One of my client has been fighting a very strange problem and there is not much literature on the topic, NUMA Node Imbalance.
- 8 NUMA nodes with 6 cores each; totaling 48 cores.
- 256GB memory.
- 12 Instances of SQL Server; mix of SQL Sever 2012 Latest Build and SQL Server 2008 R2 SP2.
- NUMA node 0 pinned to 100% when all 12 instances are set to automatic CPU affinity setting. This is recommended as default, there have been very few cases where I have had to consider changing this. Generally default is fine, the SQL Server internal engine (or SQLOS)’s scheduler handle is very efficient at distributing load. So why do we have it that NUMA node 0 was pinned?
- Initial Troubleshooting
Any time we have performance problem on a server that is running SQL Sever instances; my first question to ask is, is it really SQL Sever? Looking at task manager or resource governor, both show highest CPU utilization of under 5%. This is not surprising, as the CPU in both of these tools provides an average over all CPUs. Therefore there is no easy way to know which instances were causing the NUMA Node 0 on the server to pin. There is nothing obvious that is also visible if I filter through the DMV/DMFs with in each instance.
However due to performance issues, my client decided to manually distribute the load across the 8 NUMA nodes by using CPU affinity mask setting. And sure enough load on NUMA node 0 went down; however he only did it for subset of the instances. So load decreased from 100% to about 70%.
Research and Investigation
While doing investigation, I only found two KB articles that talk about NUMA node performance issue on SQL Server 2012, KB2819662 and KB2926223. However, all the SQL Server 2012 instances are on latest build; therefore, these hot fixes did not apply. I also found KB relating to operating system and NUMA processor pressure issues, however all turned out to be not the issue here. Because even operating system was fully patched.
In order to troubleshoot what is causing CPU pressure issue on NUMA node 0, we decided to move all instances off NUMA node 0 by using CPU affinity mask setting. In doing so we eventually found instances that was causing the load.
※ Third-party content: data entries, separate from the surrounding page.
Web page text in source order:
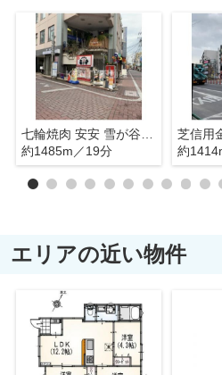
約1485m／19分
芝信用
約
エリアの近い物件
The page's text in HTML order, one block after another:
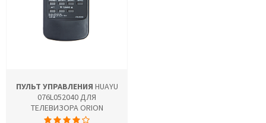
ПУЛЬТ УПРАВЛЕНИЯ HUAYU
076L052040 ДЛЯ
ТЕЛЕВИЗОРА ORION
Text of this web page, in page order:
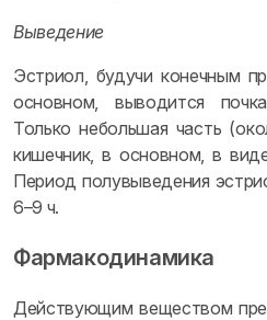
Выведение
Эстриол, будучи конечным
основном, выводится
Только небольшая часть
кишечник, в основном, в
Период полувыведения
6–9 ч.
Фармакодинамика
Действующим веществом
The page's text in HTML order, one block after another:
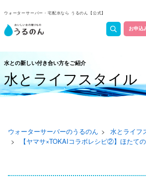
ウォーターサーバー・宅配水なら うるのん【公式】
お申込
水との新しい付き合い方をご紹介
水とライフスタイル
ウォーターサーバーのうるのん 水とライフ
【ヤマサ×TOKAIコラボレシピ②】ほたて
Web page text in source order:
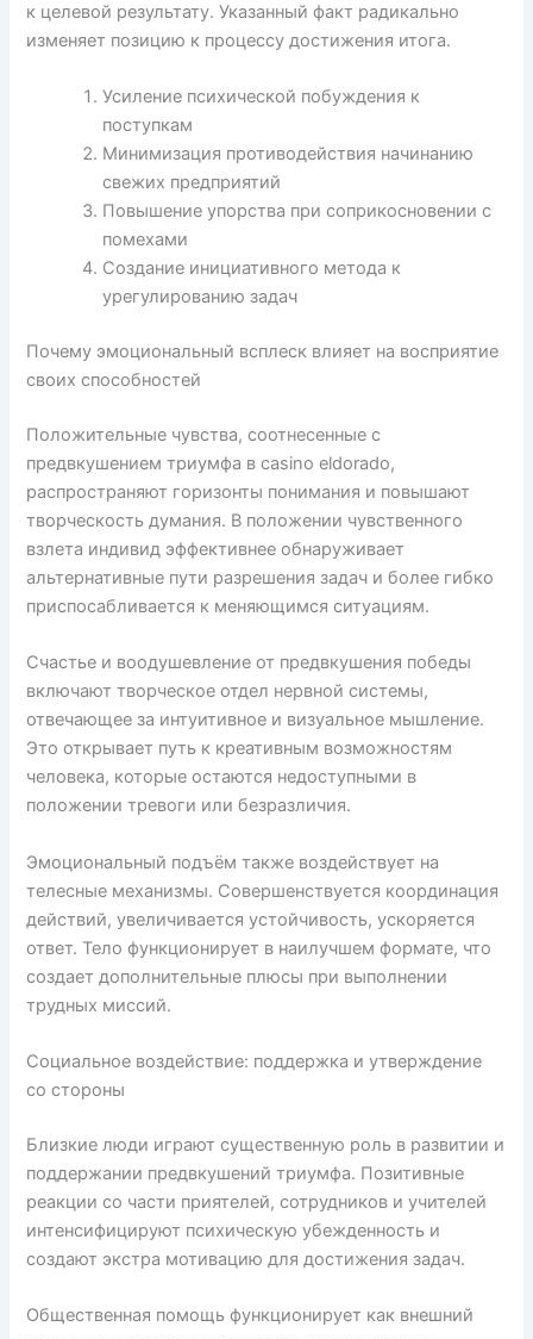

There were 6 instances that were contributing the load.
After investigating we found, locked pages in memory is enabled by default on each instance and found all affected instances had their maximum set to 4000MB. I remember reading it is no recommended to have maximum memory set to such a low value. Therefore, we increased it to 6000MB. Doing so instantly caused the CPU on NUMA node 0 to return to nominal levels.
Memory settings on SQLInstance01
Processor Affinity Mask Setting – Set to NumaNode03 for SQLInstance01
Above is an example of SQLInstance01, set to 4000MB with processor affinity set to NumaNode03. If I look at the CPU now, there is no issues as in screenshot below. However load is not running on NUMA node 0 right now.
CPU Load on NUMA Node 0 (highlighted in red) – Nominal
Processor Affinity Mask Setting – Set to Default for SQLInstance01
Now if I change the instance to use all NUMA nodes, as per the default configuration, as in screenshot above. Processors on NUMA node 0 start to pick up again. Notice the change was almost instantaneously. Since I only did it for one instance it did not cause processor to pin to 100%; however hovered around 40% constant. Imagine that times 6 instances, no wonder NUMA node 0 was pinned to 100%.
CPU Load on NUMA Node 0 (highlighted in red) – After Affinity Set to Auto in SQL Server
Now if I adjust the max memory setting to 8000MB (I tested it with 6000MB); both settings, processor returned to normal performance; as per the screenshots below.
Memory setting on SQLInstance01 – Setting it to 8000MB
CPU Load on NUMA Node 0 (highlighted in red) – After setting the Memory to > 4000MB
If you are using 64-bit of SQL Server (which is all version now) and have locked pages in memory enabled. Be careful in setting the maximum memory value to a low value. Because of locked pages in memory additional work needs to be done by SQL Server to manage the memory and from looks of it all this work is happening on NUMA node 0. I do not know if this is by design. However setting the memory to value higher then or equal to 6000MB resolved this issue.
I’ll follow up on this if I have any updates, as I’ll be raising the issue internally also.